Citation: Irvine IC, Brigham CA, Suding KN, Martiny JBH (2012) The Abundance of Pink-Pigmented Facultative Methylotrophs in the Root Zone of Plant Species in Invaded Coastal Sage Scrub Habitat. PLoS ONE 7(2): e31026. https://doi.org/10.1371/journal.pone.0031026

Editor: Jonathan H. Badger, J. Craig Venter Institute, United States of America

Received: January 4, 2011; Accepted: December 30, 2011; Published: February 24, 2012

This is an open-access article, free of all copyright, and may be freely reproduced, distributed, transmitted, modified, built upon, or otherwise used by anyone for any lawful purpose. The work is made available under the Creative Commons CC0 public domain dedication.

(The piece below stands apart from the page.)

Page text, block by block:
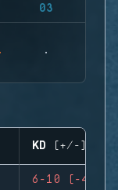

Funding: University of California Irvine graduate student support (teaching assistantships, graduate student researcher stipends). National Science Foundation grant number MCB-0701494. The funders had no role in study design, data collection and analysis, decision to publish, or preparation of the manuscript.

Competing interests: The authors have declared that no competing interests exist.

Introduction

Methylotrophic bacteria utilize single carbon (C₁) compounds for energy and assimilation and are an important component of the global carbon cycle [1], [2]. One group of methylotrophs, pink-pigmented facultative methylotrophic bacteria (PPFMs), is distinguished based on their formation of pink to red colonies on selective isolation media. Classified within the genus Methylobacterium, PPFMs are facultative methylotrophs, using both single and multicarbon compounds.

PPFMs are associated with the roots, leaves and seeds of most terrestrial plants, and many are thought to be phytosymbionts [3]. The bacteria use C₁ compounds, such as methanol, generated by growing plants during cell division. In return, they can positively affect plant growth and survival [3]. Much of the evidence for these positive effects derives from agricultural systems, where PPFMs have been shown to improve seed germination, crop yield, pathogen resistance and drought stress tolerance [4], [5], [6].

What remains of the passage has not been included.